Senate Commerce Chairman John D. Rockefeller IV (D-W.Va.) late Monday called on the House to meet with its Senate counterparts Wednesday to work on resolution of the disagreement.
House Transportation Chairman John L. Mica (R-Fla.) responded that the Senate should instead adopt a House plan.
More than 4,000 FAA staff members, including about 1,000 in the Washington region, were furloughed when a stop-gap funding extension expired at midnight Friday. Construction projects at several airports across the country were halted.
Congress has extended FAA funding 20 times since its last long-term funding authorization expired in September 2007. Last week, when the House approved its version of the 21st extension, it included a provision curtailing subsidies for flights to several small airports. The Senate balked at that provision, joining the Obama administration in demanding a “clean” extension bill.
“The fact that Congress can’t work this out is exactly why the American people are fed up with Washington,” Transportation Secretary Ray LaHood said Monday. “There’s no excuse for Congress failing to pass a clean FAA bill, the way they have done on 20 other occasions.”
The House showed no inclination Monday to produce such a bill, and the Senate did not move to send a provision-free extension bill over for House approval.
“Secretary LaHood keeps saying Congress has to pass a clean extension,” said a House Transportation Committee staff member, who spoke on the condition of anonymity. “It doesn’t.
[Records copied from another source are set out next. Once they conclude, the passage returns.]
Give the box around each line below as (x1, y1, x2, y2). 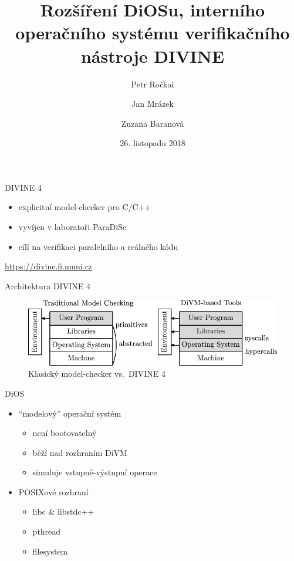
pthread (32, 525, 61, 538)
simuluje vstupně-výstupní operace (32, 466, 157, 478)
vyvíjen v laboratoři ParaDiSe (18, 221, 127, 233)
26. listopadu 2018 (120, 137, 185, 149)
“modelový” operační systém (18, 407, 121, 419)
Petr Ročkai (131, 77, 174, 90)
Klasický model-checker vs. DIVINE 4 (28, 367, 165, 380)
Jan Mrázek (131, 97, 174, 110)
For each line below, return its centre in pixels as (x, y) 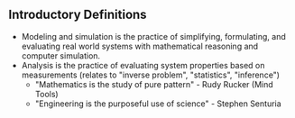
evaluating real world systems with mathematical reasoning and (140, 46)
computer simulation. (61, 55)
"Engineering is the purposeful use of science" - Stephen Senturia (158, 104)
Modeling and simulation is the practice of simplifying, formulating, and (153, 36)
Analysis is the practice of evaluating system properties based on (143, 65)
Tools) (47, 94)
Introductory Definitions (78, 15)
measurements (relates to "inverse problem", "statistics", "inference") (151, 75)
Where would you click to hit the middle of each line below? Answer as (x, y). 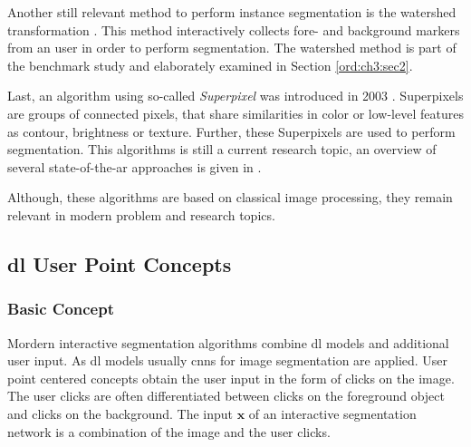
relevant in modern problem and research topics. (141, 214)
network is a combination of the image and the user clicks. (169, 431)
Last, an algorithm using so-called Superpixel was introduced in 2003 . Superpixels (235, 96)
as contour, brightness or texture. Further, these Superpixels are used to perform (231, 131)
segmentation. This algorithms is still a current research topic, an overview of (222, 149)
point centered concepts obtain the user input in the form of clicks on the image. (231, 378)
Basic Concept (61, 309)
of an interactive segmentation (332, 413)
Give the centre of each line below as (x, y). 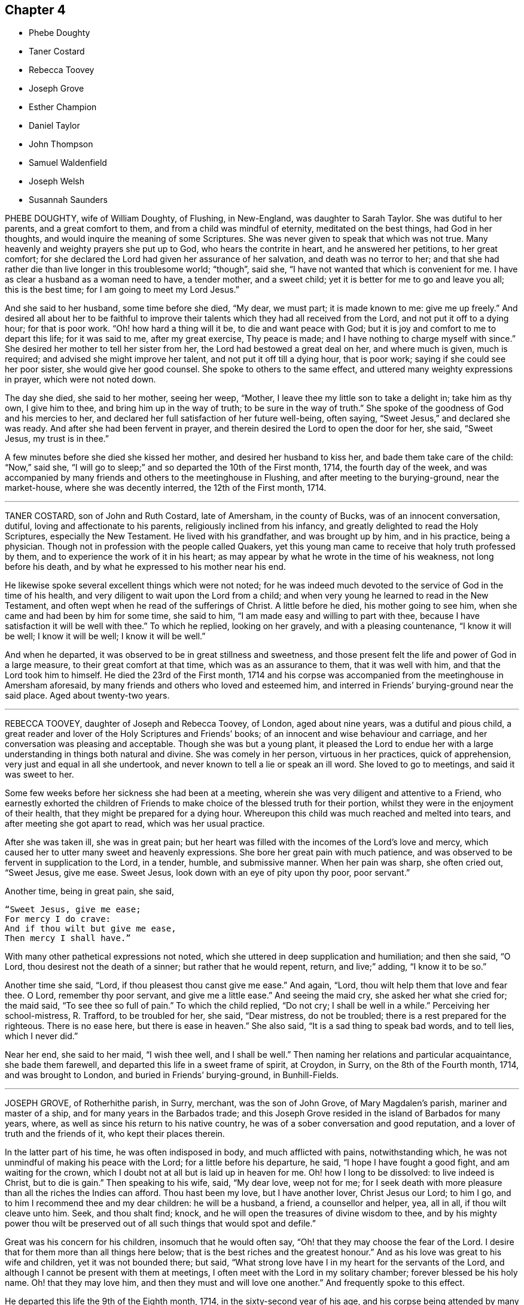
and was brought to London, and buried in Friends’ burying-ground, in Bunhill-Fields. (172, 1075)
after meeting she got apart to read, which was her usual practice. (135, 824)
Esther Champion (63, 107)
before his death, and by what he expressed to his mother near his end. (145, 567)
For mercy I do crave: (58, 919)
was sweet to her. (39, 775)
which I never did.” (42, 1036)
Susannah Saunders (68, 200)
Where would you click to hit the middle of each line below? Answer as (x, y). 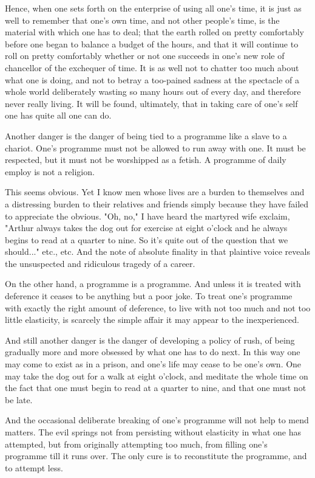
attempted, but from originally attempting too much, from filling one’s (136, 444)
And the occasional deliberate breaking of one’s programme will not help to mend (157, 420)
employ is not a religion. (50, 171)
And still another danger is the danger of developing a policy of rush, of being (150, 340)
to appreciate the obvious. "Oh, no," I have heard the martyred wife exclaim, (147, 216)
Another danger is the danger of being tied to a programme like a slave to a (146, 135)
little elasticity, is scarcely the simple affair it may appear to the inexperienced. (152, 320)
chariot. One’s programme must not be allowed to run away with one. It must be (155, 147)

Congress simply has to pass an extension. Also, he keeps saying Congress has passed a clean extension 20 times already. Not every previous extension was clean.”
The 15th House extension was sent to the Senate last year with a series of provisions regarding pilot fatigue and aviation safety.
The provisions in the current House bill reflect an as yet unresolved issue in long-term FAA funding bills passed by the House and Senate this year. There is disagreement over the future of the Essential Air Service system, a program that subsidizes commercial air service to small airports mostly in rural regions. EAS was launched with airline deregulation in 1978 as a 10-year effort to ensure service to those airports while establishing their commercial viability. Its life span has been extended by Congress ever since, its cost growing from $7 million a year in 1978 to $163 million today.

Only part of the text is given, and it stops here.